曰く、"百足"は奴隷にもなり切れなかったデキソコナイのノータリンな子供達の寄せ集めである。
曰く、白刃会など"白痴会"の誤りである。
その中に居るという不死人は、世界で最も下賤で価値のない不気味且つ意味のない生物であり、存在自体が"穢れ"である。
そしてそんな穢れ者が伝説の剣"竜牙"を持つ等と、腐臭のする口からくだらない嘘を吹聴している。
不死人が剣を、しかも刀剣の最高峰"竜牙"をその汚らしい手にしたなど、嘘でも許されない。
これは世界中の全ての剣士・騎士・武士の道に生きる者が断罪すべき由々しき事案である。
そしてその総代として、我ら"バルキラ"が動くのだと。
そしてそのレイロウの尊厳をこれでもかと傷つける声明はこう締められていたのでした。
『本当に"竜牙"を手にしたというのなら、その力で我が難攻不落の"嘆きの壁"を崩してみるがよい。

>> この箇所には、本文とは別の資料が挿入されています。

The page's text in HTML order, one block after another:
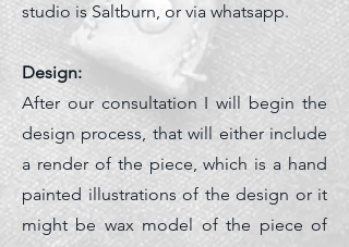
studio is Saltburn, or via whatsapp.
Design:
After our consultation I will begin the
design process, that will either include
a render of the piece, which is a hand
painted illustrations of the design or it
might be wax model of the piece of

下賤かつ嘘つきの不死人よ』
その"声明"が世界実報の紙面を賑わせてから七日後のある晴れた早朝、
軍事都市"バルキラ"の誇る第一の"嘆きの壁"の正面が、凄まじい轟音と共に吹き飛びました。
そして間を置かずに、その奥にある第二の壁がまたもや衝撃と共に消し飛んだのでした。
建立してから二百年あまり、外部の敵からの侵入を一切許さなかった最強の鉄壁が二枚とも、まるで飴細工のように割れて砕け散ったのです。

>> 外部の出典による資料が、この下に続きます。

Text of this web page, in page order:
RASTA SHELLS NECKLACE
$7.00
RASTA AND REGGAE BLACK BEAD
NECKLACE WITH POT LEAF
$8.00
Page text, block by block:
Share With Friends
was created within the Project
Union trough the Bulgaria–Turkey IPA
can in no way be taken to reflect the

それにより、それまで決して露呈することのなかった軍事都市"バルキラ"の内部が、外から丸見えになったのでした。
もう一度この攻撃が来れば、"バルキラ"の都市自体が消し飛ぶ。
バルキラの剣士たちは恐れおののいたのですが、しかし、それからもうその"衝撃"は訪れなかったのでした。
やがて、二枚の"嘆きの壁"を崩した攻撃が、かの伝説の剣"竜牙"によるものだと、今度は白刃会が世界実報に声明を出しました。
その短い声明には、
『やろうと思えばいつでもバルキラごとき簡単に潰せる』
という恐ろしき圧力がありました。
そしてかの"竜牙"は実在し、不死人のレイロウがそれを自由に操れる、
という事実が王国中を駆け巡りました。
この事件を機に、軍事都市"バルキラ"はその権威を失墜し、やがて全ての契約を失い"解体"されたのでした。
傭兵業界の総代は、名実ともに"白刃会"のものとなったのでした。